[Stored items]

* * *

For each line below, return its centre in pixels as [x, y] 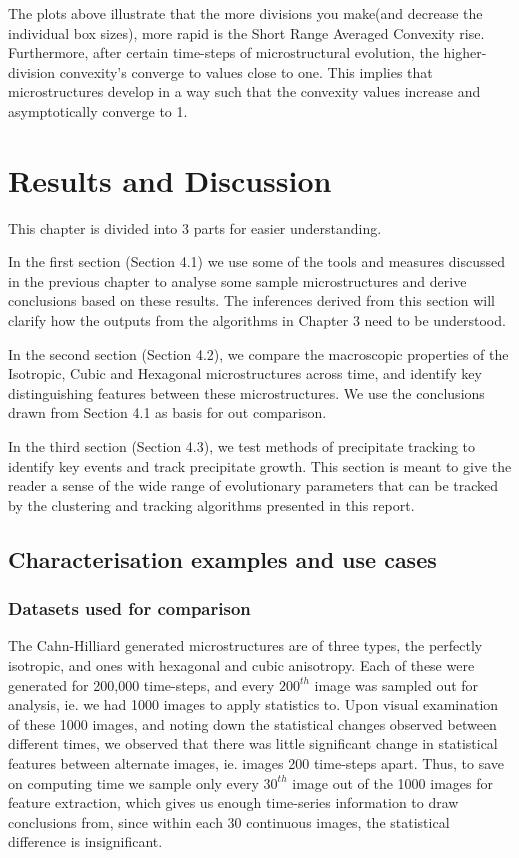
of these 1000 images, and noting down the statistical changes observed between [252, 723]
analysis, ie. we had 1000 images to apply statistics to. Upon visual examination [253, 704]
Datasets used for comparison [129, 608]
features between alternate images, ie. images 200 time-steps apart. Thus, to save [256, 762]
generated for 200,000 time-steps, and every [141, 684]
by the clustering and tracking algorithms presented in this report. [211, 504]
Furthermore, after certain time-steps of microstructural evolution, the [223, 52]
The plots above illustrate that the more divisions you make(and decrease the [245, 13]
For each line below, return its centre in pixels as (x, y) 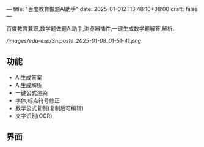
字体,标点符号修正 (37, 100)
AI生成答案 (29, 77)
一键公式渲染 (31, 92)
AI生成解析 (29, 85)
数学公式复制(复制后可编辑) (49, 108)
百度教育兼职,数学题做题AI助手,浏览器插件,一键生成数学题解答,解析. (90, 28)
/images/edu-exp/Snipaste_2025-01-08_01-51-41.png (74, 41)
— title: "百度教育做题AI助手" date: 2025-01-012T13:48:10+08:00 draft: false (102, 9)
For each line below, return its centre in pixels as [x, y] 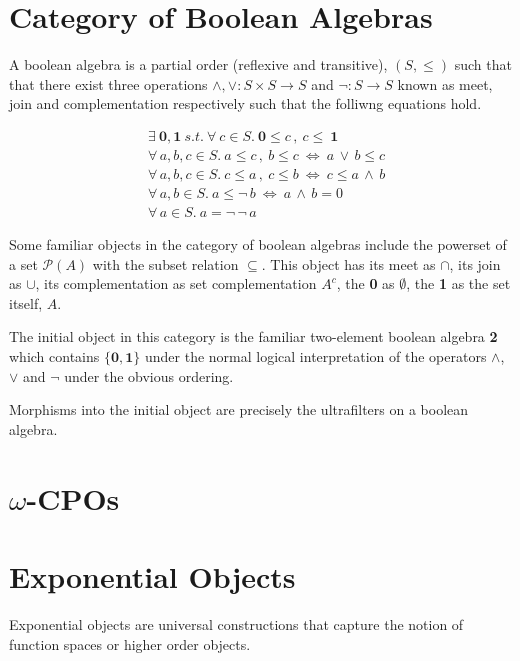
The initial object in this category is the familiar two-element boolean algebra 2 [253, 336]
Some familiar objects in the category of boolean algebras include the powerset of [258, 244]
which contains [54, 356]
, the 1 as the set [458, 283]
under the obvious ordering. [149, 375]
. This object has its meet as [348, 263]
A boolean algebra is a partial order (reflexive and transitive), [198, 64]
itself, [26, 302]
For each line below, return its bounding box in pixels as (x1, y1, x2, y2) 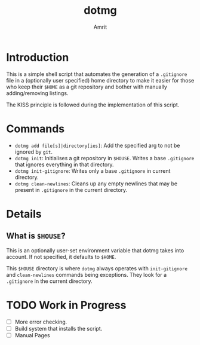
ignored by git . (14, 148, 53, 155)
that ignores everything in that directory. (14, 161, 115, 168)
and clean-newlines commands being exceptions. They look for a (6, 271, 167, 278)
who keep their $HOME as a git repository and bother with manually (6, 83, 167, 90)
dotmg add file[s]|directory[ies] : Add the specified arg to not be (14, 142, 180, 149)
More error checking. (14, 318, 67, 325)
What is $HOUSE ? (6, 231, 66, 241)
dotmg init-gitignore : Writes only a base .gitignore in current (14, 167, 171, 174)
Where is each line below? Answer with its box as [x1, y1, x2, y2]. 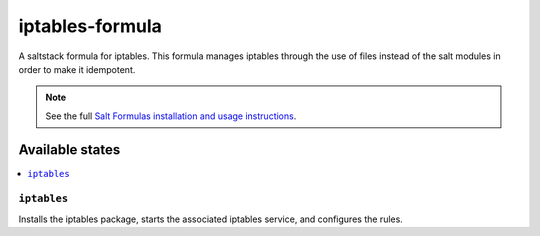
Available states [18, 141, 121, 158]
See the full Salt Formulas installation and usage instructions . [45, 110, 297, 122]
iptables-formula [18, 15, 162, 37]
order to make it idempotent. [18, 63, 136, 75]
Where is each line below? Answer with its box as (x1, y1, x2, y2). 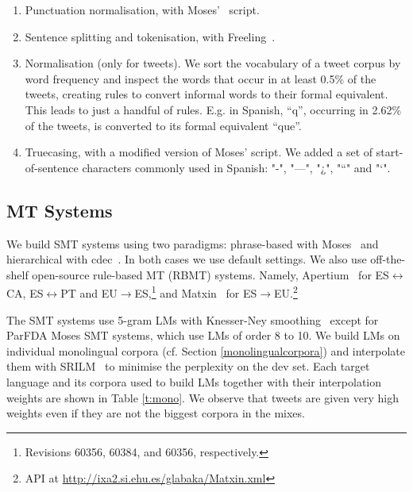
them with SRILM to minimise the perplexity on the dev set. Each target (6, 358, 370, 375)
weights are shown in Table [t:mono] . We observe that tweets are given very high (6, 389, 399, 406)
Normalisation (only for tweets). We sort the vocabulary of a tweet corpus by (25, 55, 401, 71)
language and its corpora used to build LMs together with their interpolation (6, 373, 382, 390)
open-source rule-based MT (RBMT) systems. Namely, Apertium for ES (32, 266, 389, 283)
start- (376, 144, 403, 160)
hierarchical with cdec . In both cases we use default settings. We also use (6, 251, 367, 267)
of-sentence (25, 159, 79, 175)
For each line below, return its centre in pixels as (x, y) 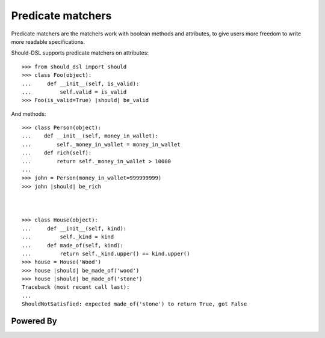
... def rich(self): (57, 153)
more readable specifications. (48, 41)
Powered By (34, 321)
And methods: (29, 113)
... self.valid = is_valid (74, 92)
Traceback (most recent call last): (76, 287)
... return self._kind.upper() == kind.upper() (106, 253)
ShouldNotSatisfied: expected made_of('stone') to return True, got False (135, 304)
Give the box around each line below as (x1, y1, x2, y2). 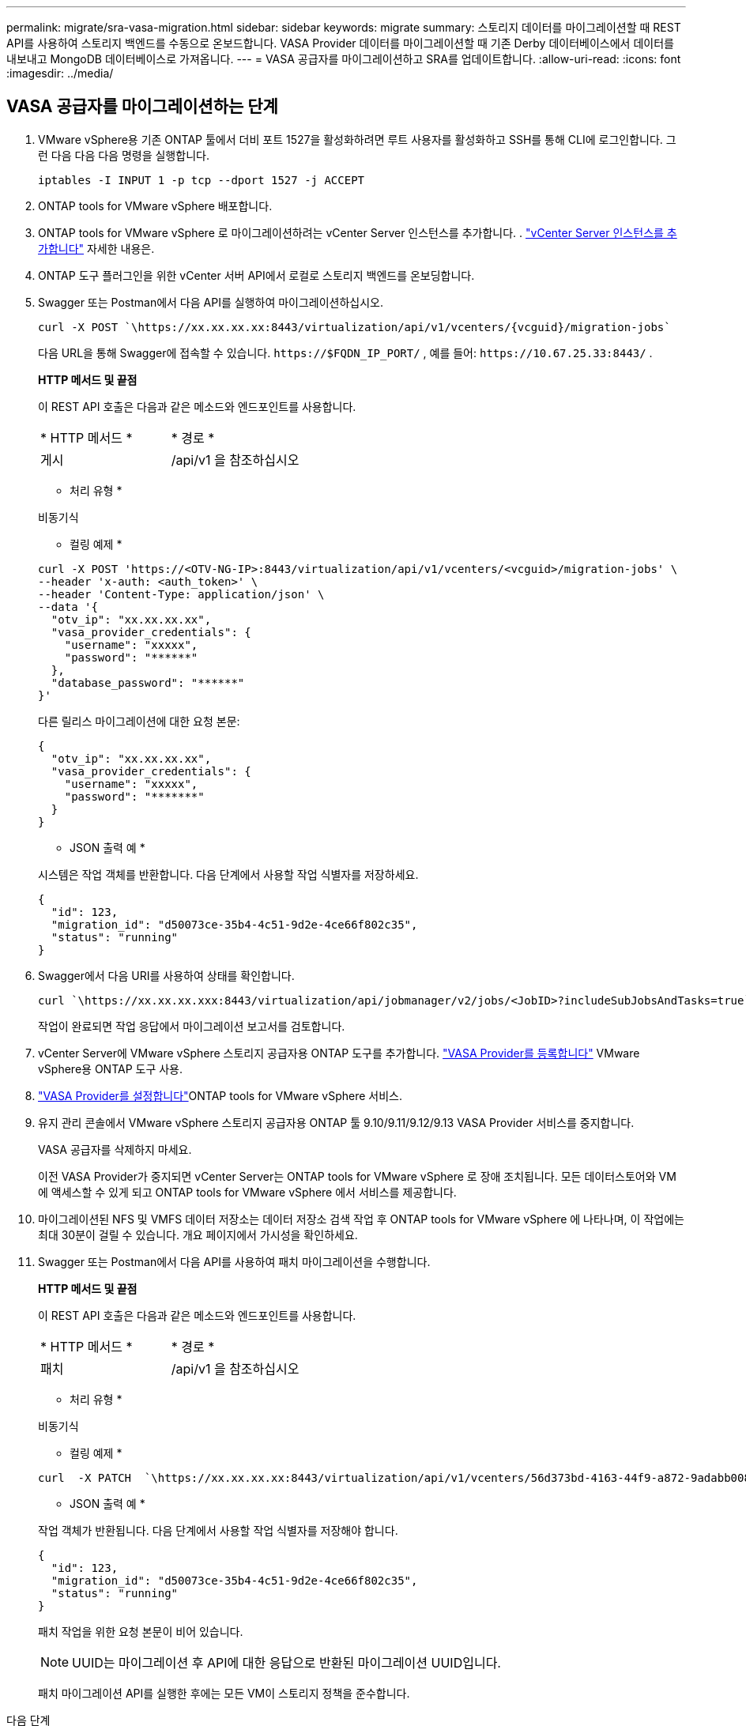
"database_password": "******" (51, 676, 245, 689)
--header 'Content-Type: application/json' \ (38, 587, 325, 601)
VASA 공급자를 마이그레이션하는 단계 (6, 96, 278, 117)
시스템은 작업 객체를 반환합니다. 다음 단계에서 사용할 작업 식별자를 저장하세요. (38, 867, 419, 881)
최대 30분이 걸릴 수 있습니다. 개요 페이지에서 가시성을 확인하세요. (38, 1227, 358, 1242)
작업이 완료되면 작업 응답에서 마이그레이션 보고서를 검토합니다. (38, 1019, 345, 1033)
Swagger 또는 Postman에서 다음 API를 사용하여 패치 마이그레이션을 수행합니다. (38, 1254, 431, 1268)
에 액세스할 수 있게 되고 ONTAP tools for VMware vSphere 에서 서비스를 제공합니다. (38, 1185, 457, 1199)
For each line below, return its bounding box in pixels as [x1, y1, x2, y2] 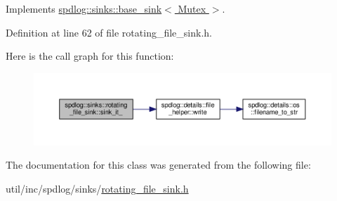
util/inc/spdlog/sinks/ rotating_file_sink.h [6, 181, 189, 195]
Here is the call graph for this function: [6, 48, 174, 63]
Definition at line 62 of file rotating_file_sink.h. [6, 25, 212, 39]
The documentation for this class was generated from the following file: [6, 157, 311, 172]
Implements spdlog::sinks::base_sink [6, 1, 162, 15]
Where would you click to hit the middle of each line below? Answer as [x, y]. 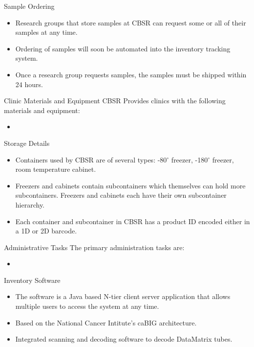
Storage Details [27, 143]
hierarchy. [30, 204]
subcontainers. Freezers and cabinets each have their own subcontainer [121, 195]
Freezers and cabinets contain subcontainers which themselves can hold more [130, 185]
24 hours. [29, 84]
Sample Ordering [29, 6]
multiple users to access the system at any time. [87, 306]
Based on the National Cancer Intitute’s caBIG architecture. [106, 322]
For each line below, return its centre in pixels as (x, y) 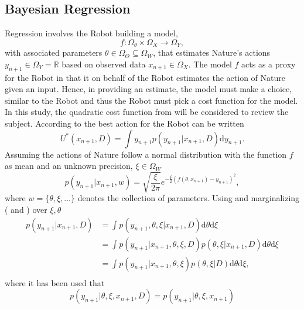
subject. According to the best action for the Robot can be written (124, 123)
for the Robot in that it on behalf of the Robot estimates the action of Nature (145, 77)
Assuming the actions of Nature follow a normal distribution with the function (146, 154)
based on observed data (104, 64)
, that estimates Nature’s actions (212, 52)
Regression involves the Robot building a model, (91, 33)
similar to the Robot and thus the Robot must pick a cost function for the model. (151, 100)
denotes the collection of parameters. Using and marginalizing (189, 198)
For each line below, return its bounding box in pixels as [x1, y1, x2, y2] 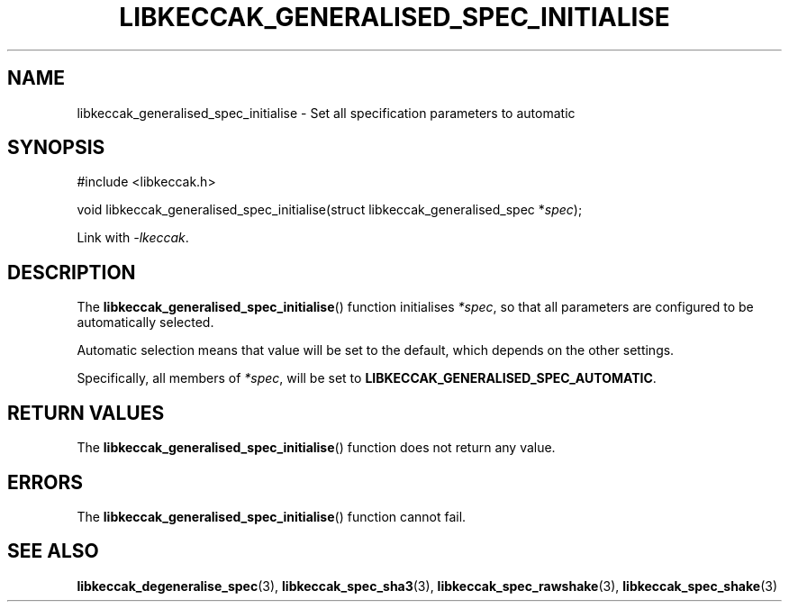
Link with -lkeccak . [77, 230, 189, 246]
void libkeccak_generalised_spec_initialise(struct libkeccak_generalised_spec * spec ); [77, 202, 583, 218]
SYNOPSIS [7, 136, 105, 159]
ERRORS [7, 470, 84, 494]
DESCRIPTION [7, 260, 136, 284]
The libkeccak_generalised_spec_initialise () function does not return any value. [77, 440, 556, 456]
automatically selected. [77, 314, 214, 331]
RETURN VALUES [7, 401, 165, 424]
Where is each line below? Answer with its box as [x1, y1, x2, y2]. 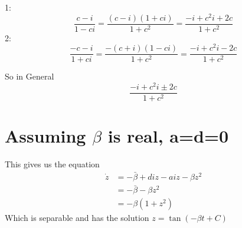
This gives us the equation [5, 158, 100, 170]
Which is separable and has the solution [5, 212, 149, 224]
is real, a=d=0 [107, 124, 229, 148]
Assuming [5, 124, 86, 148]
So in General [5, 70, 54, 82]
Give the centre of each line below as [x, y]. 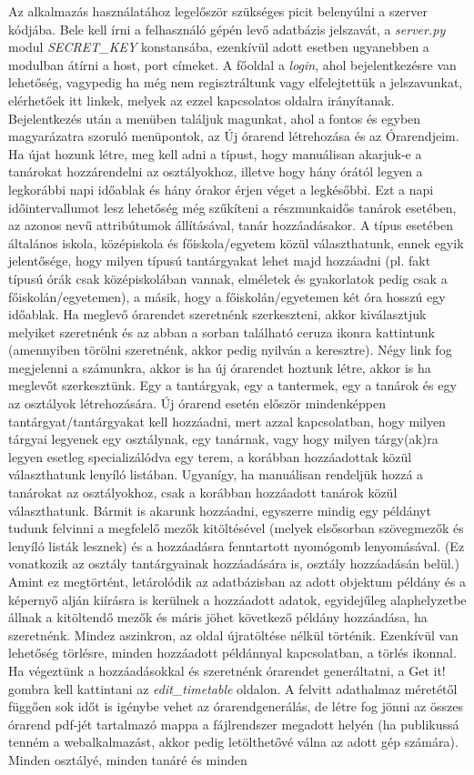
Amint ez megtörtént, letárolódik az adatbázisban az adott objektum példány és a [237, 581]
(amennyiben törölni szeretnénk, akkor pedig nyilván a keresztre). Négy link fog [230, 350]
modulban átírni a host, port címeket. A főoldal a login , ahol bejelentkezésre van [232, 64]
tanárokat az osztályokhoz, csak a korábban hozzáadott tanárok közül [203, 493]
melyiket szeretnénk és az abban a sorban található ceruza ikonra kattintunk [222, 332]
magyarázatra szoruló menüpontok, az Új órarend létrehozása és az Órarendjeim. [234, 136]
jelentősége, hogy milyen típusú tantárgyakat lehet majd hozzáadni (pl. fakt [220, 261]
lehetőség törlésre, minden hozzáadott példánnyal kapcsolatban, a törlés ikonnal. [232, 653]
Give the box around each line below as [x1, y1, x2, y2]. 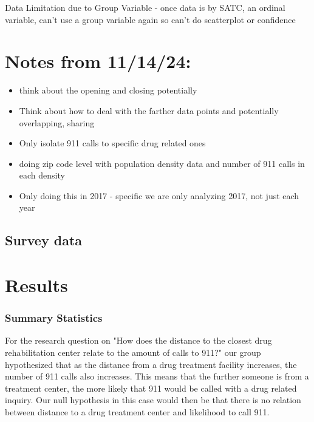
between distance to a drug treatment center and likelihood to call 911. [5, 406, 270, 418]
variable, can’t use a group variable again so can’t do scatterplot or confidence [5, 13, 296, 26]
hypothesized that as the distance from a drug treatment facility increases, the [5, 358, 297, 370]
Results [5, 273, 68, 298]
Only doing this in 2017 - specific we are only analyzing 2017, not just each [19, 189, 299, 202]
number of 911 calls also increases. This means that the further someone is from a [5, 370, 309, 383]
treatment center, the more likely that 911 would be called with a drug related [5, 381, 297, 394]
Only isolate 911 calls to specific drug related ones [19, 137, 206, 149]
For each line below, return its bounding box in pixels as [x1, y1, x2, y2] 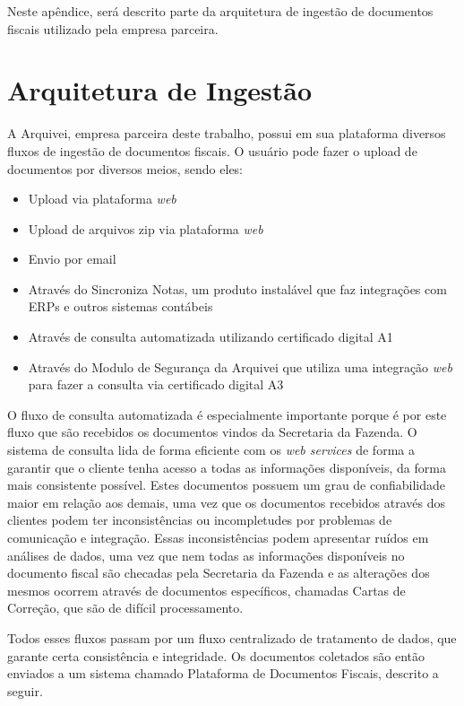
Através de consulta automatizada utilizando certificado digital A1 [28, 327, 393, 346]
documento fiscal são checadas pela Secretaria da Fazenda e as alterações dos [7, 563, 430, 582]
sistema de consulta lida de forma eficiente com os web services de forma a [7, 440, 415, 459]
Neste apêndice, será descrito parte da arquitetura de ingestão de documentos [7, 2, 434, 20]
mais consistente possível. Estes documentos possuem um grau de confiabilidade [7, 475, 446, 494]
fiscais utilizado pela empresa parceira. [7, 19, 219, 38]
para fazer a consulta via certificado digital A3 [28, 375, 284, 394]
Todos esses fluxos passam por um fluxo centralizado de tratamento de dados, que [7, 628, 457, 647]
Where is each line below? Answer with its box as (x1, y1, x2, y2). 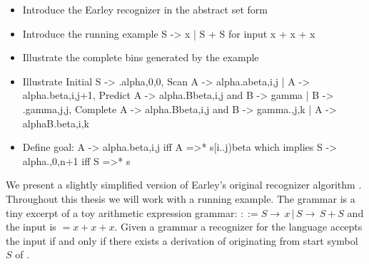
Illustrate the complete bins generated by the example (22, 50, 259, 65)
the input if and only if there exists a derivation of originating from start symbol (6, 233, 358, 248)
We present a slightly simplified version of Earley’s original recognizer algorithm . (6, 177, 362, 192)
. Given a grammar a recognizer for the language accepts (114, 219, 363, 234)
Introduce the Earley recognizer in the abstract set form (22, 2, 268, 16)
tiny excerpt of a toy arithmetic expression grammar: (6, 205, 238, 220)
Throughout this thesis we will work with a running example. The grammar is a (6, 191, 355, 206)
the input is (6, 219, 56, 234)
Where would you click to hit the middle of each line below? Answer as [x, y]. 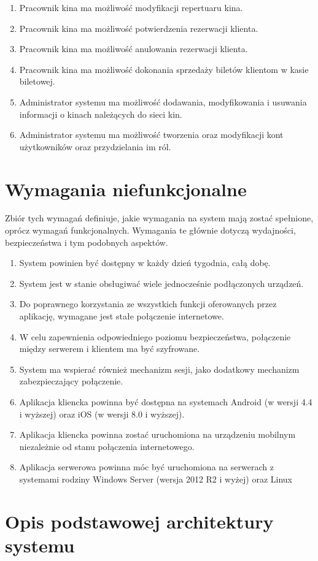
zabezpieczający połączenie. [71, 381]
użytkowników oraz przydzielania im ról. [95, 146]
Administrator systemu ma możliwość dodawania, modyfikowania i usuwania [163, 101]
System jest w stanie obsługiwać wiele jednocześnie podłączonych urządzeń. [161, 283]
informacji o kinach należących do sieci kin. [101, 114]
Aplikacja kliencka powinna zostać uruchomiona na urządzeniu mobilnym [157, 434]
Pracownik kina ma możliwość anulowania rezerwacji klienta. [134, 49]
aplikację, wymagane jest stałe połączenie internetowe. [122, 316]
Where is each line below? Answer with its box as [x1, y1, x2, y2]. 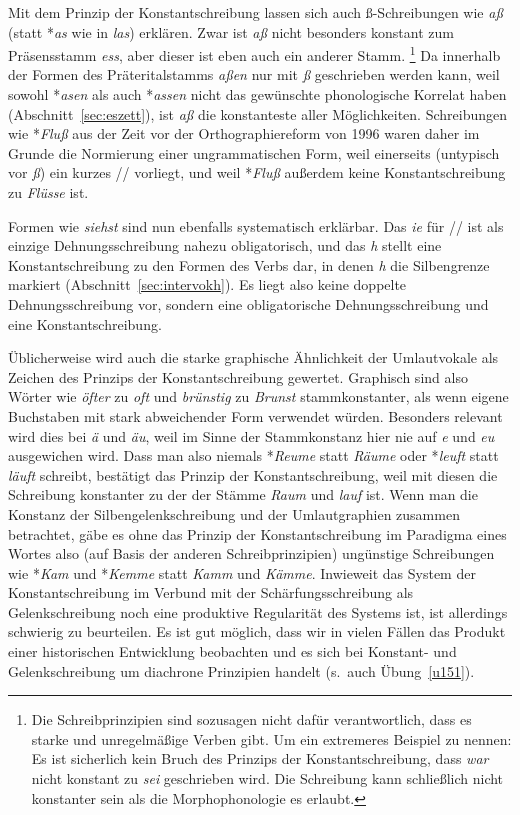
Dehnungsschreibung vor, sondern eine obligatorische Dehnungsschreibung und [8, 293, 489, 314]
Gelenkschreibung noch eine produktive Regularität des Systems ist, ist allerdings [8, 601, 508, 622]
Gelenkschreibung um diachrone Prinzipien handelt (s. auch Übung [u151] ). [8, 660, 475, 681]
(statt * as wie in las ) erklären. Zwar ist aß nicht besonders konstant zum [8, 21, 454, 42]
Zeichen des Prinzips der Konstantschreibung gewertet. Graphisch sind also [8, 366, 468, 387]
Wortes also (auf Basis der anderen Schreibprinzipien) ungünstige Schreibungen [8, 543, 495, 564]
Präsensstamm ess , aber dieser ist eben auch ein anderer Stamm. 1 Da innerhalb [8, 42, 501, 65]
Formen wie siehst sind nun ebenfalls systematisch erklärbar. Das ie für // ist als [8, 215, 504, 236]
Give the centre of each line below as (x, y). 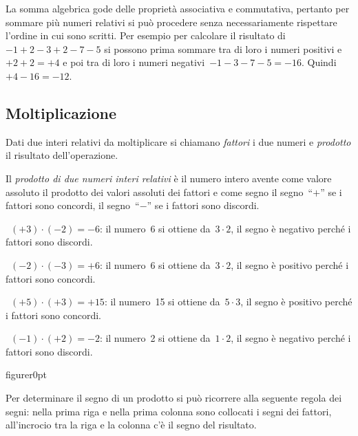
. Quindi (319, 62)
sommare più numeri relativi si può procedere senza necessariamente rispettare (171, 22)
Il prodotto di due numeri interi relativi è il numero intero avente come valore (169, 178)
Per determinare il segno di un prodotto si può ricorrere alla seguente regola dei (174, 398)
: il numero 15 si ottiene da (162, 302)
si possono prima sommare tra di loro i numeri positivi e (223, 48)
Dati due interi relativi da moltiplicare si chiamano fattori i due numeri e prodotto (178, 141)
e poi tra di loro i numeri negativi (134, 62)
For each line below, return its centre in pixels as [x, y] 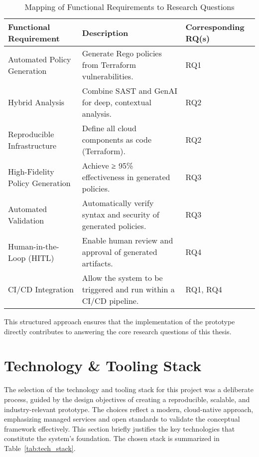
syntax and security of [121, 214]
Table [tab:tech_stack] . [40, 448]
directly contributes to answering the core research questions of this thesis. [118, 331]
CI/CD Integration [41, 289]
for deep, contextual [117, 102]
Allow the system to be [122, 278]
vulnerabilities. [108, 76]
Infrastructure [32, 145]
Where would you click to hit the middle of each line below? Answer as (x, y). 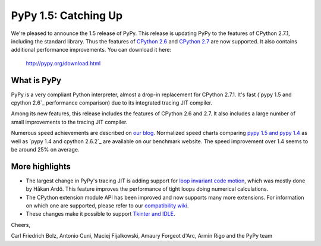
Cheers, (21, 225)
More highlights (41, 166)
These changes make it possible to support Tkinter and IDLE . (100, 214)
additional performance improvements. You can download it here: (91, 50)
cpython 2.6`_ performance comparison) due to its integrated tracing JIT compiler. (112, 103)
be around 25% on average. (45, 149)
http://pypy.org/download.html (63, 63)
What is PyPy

* * *

What is being asked: Filter the lines above, keeping each one that contains the string "Earley".

Result for this task:
We present a slightly simplified version of Earley’s original recognizer algorithm . (6, 177, 362, 192)
Introduce the Earley recognizer in the abstract set form (22, 2, 268, 16)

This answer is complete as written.